Le drapeau  du Parti de l’union démocratique  kurdes lors d’une manifestation à Qamishili en Syrie le  4 fevrier 2016. | DELIL SOULEIMAN / AFP

Il aura fallu l’accord au moins implicite des autorités françaises. Une « représentation du Rojava en France » ouvrira ses portes le 23 mai à Paris, dans un local de quelque 300 m2 proche de l’Hôtel de Ville. Les Kurdes syriens, qui ont proclamé leur autonomie en mars comme « entité fédérale démocratique » dans les zones qu’ils contrôlent au nord du pays, auront désormais pignon sur rue à Paris après Moscou – dès l’automne 2015 – puis ces dernières semaines Stockholm et Berlin. « C’est une reconnaissance tacite, officieuse certes, mais qui est un premier pas », se félicite Patrice Franceschi, « écrivain-aventurier » comme il se revendique lui-même, engagé à fond dans la cause des Kurdes syriens. Il a joué, avec d’autres, un rôle clef dans cette initiative.

Le « gouvernement régional kurde irakien », reconnu par la Constitution de 2005, a déjà depuis des années des représentations officielles dans nombre de capitales occidentales. Le cas du Rojava dans un Syrie en pleine guerre civile est différent. « Nous avons reconnu la coalition nationale syrienne », rappelle-t- on au Quai d’Orsay.

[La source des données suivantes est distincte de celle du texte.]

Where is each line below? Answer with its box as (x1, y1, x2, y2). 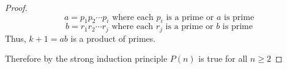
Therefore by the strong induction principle (5, 52, 168, 65)
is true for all (198, 52, 248, 65)
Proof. (5, 1, 28, 13)
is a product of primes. (70, 31, 156, 44)
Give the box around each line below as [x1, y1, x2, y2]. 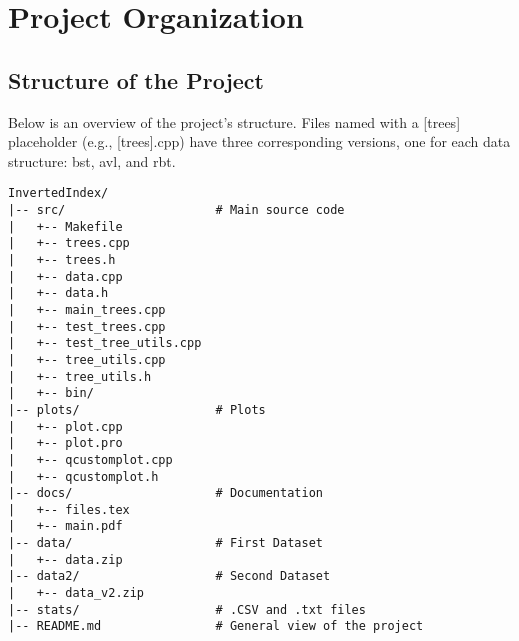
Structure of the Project [8, 64, 264, 95]
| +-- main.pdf [8, 519, 123, 534]
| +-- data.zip [8, 552, 123, 567]
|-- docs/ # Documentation [8, 486, 323, 501]
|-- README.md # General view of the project [8, 619, 424, 634]
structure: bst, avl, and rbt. [8, 150, 176, 171]
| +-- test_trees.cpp [8, 319, 166, 334]
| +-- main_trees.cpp [8, 302, 166, 317]
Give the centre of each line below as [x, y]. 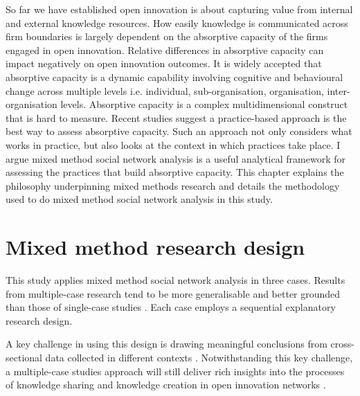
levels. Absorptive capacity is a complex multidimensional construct [204, 104]
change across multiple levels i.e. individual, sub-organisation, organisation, [165, 90]
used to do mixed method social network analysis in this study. [139, 199]
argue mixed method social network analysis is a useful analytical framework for [175, 158]
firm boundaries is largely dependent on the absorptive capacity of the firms [167, 36]
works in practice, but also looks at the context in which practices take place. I [173, 144]
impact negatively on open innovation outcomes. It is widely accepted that [164, 63]
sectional [24, 357]
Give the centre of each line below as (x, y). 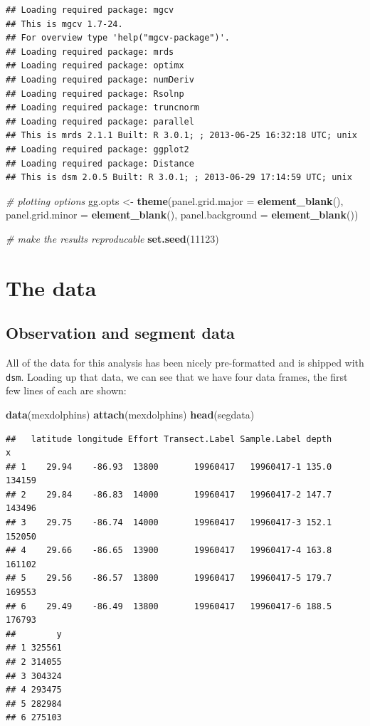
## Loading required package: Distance (100, 163)
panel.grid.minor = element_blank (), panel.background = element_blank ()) (182, 215)
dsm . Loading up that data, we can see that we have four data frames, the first (177, 376)
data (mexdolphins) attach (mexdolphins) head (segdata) (130, 414)
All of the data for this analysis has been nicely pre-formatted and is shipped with (185, 363)
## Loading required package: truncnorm (103, 108)
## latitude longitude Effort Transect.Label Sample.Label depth (169, 439)
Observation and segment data (120, 333)
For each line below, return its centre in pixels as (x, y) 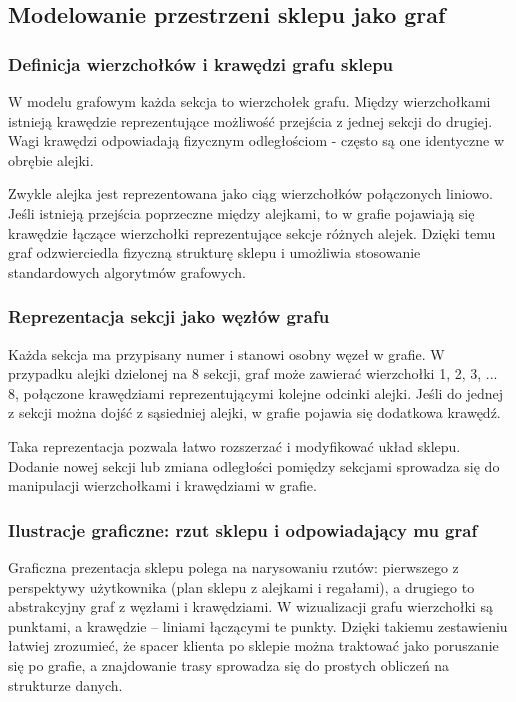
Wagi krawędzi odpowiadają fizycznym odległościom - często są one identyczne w (256, 140)
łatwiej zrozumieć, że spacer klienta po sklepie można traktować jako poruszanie (253, 645)
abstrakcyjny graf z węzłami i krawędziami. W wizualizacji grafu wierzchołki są (250, 606)
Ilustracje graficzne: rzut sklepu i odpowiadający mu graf (243, 529)
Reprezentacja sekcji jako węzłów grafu (169, 316)
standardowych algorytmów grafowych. (127, 271)
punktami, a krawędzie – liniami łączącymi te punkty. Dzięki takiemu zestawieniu (258, 625)
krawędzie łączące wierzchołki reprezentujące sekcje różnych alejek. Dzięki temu (252, 232)
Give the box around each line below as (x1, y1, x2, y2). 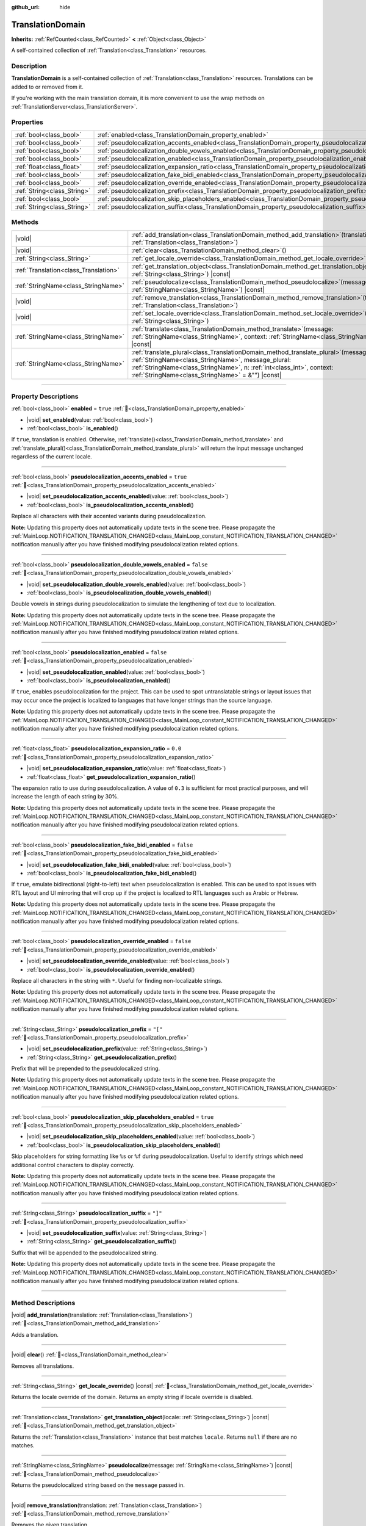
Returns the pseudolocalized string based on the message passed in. (11, 1481, 185, 1489)
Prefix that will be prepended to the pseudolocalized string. (11, 1065, 160, 1072)
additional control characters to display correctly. (11, 1161, 135, 1168)
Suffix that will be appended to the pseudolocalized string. (11, 1249, 158, 1256)
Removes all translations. (11, 1362, 74, 1370)
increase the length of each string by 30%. (11, 793, 119, 800)
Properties (11, 118, 44, 126)
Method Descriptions (11, 1298, 76, 1307)
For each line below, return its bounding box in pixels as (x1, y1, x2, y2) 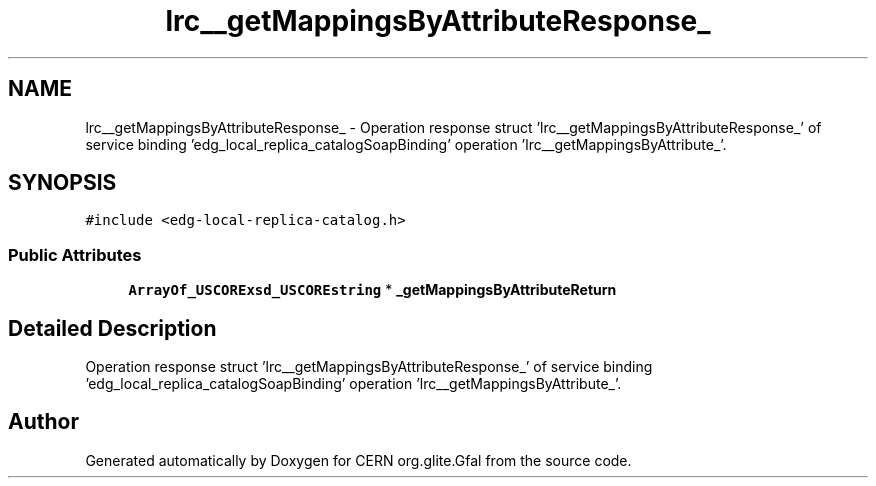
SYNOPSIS (8, 170, 117, 196)
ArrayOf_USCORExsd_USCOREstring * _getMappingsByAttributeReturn (128, 281, 617, 299)
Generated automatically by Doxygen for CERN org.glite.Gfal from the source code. (85, 451, 632, 469)
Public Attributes (8, 244, 142, 265)
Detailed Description (8, 315, 217, 341)
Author (8, 409, 79, 435)
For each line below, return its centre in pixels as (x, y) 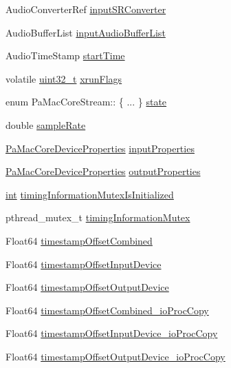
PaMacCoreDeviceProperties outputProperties (103, 171)
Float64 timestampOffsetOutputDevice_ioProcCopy (115, 356)
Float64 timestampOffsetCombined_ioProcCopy (107, 310)
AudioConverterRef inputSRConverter (86, 9)
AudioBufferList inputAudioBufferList (86, 32)
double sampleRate (46, 124)
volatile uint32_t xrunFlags (64, 78)
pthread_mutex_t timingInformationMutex (98, 217)
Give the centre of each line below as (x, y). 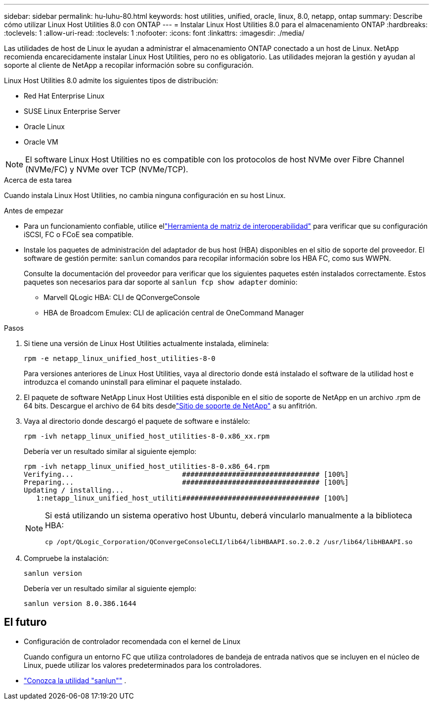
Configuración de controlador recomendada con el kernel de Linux (132, 641)
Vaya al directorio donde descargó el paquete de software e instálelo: (137, 421)
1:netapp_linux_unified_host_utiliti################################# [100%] (193, 498)
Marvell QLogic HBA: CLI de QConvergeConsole (122, 297)
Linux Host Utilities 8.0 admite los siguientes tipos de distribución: (111, 80)
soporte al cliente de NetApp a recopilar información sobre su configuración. (129, 65)
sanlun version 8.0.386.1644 (80, 603)
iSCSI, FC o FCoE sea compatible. (79, 234)
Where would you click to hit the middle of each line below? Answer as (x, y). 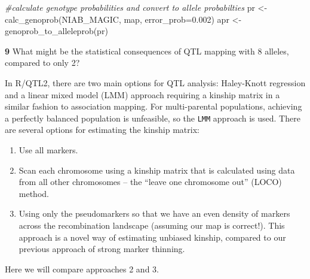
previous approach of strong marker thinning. (102, 249)
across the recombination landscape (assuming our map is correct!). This (152, 225)
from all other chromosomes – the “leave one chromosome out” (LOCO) (150, 182)
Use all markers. (48, 150)
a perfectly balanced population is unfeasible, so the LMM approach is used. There (153, 118)
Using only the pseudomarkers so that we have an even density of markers (154, 213)
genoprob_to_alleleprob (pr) (56, 31)
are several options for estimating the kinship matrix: (102, 130)

Cette inauguration ne pourra qu’irriter l’opposition syrienne. Aux yeux de celle-ci, le Parti de l’union démocratique (PYD), devenu hégémonique dans les trois cantons kurdes qu’il contrôle, a toujours entretenu des liens plus qu’ambigus avec le régime de Bachar Al-Assad, qui s’est retiré en 2012 sans combattre dans ces zones en lui laissant le pouvoir. Les autorités turques, elles, considèrent le PYD comme « organiquement » lié au PKK – classé organisation terroriste par l’Union européenne et par Washington –, qui mène depuis 1984 la lutte armée contre Ankara.

« Cause fédératrice »

Partenaire indispensable dans la lutte au sol contre l’organisation Etat islamique (EI), le PYD est devenu depuis deux ans un interlocuteur pour les Occidentaux. Son leader et coprésident du PYD, Salih Muslim, a ses entrées aussi bien à Washington que dans les capitales européennes engagées en Irak et en Syrie. En janvier 2015, François Hollande avait reçu à l’Elysée deux combattantes en uniforme des YPG – les milices du PYD – qui avaient affronté et vaincu l’EI dans la ville de Kobané.

Diplomatie oblige, Paris devrait faire profil bas pour l’inauguration. Les Kurdes syriens, eux, sont bien décidés à marquer le coup. Le « premier ministre » du Rojava, Hakram Isso, ou au moins son « ministre des affaires étrangères », Abdul Karim Omar, ainsi que Salih Muslim devraient être présents. Plusieurs députés et sénateurs français également, et probablement la maire de Paris, Anne Hidalgo. « C’est une cause fédératrice car nous avons le même ennemi », souligne Patrice Franceschi, qui s’active pour ouvrir un « centre culturel francophone » à Kamechliyé, la « capitale » du Rojava.